**Working data**
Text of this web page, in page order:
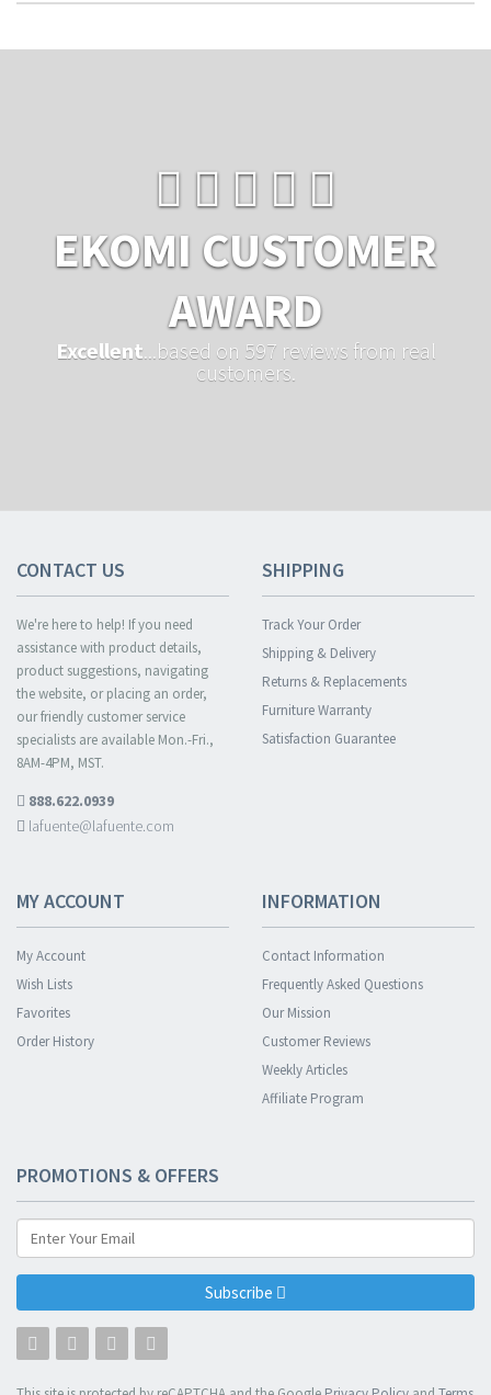
EKOMI CUSTOMER
AWARD
Excellent ...based on 597 reviews from real
customers.
CONTACT US
We're here to help! If you need
assistance with product details,
product suggestions, navigating
the website, or placing an order,
our friendly customer service
specialists are available Mon.-Fri.,
8AM-4PM, MST.
888.622.0939
lafuente@lafuente.com
SHIPPING
Track Your Order
Shipping & Delivery
Returns & Replacements
Furniture Warranty
Satisfaction Guarantee
MY ACCOUNT
My Account
Wish Lists
Favorites
Order History
INFORMATION
Contact Information
Frequently Asked Questions
Our Mission
Customer Reviews
Weekly Articles
Affiliate Program
PROMOTIONS & OFFERS
Subscribe
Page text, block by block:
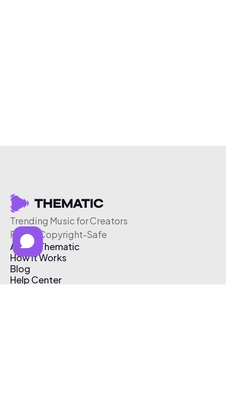
Trending Music for Creators
Free & Copyright-Safe
About Thematic
How It Works
Blog
Help Center
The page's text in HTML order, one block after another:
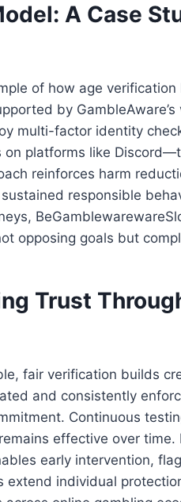
A Case
of how age verification
by GambleAware’s
multi-factor identity
platforms like
reinforces harm
responsible
opposing goals but
Trust
fair verification builds
and consistently
Continuous
effective over time.
early intervention,
extend individual
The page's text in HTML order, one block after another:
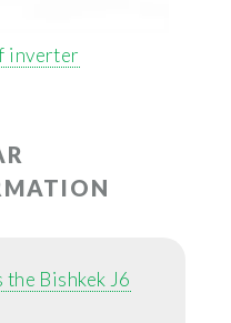
inverter
Bishkek J6
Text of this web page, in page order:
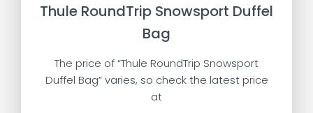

**Exercise brief**
Word for word, repeat the data above with the pictures left out.

**Task result**
Text of this web page, in page order:
EKOMI CUSTOMER
AWARD
Excellent ...based on 597 reviews from real
customers.
CONTACT US
We're here to help! If you need
assistance with product details,
product suggestions, navigating
the website, or placing an order,
our friendly customer service
specialists are available Mon.-Fri.,
8AM-4PM, MST.
888.622.0939
lafuente@lafuente.com
SHIPPING
Track Your Order
Shipping & Delivery
Returns & Replacements
Furniture Warranty
Satisfaction Guarantee
MY ACCOUNT
My Account
Wish Lists
Favorites
Order History
INFORMATION
Contact Information
Frequently Asked Questions
Our Mission
Customer Reviews
Weekly Articles
Affiliate Program
PROMOTIONS & OFFERS
Subscribe
Page text, block by block:
Trending Music for Creators
Free & Copyright-Safe
About Thematic
How It Works
Blog
Help Center
The page's text in HTML order, one block after another:
A Case
of how age verification
by GambleAware’s
multi-factor identity
platforms like
reinforces harm
responsible
opposing goals but
Trust
fair verification builds
and consistently
Continuous
effective over time.
early intervention,
extend individual
The page's text in HTML order, one block after another:
inverter
Bishkek J6
Text of this web page, in page order:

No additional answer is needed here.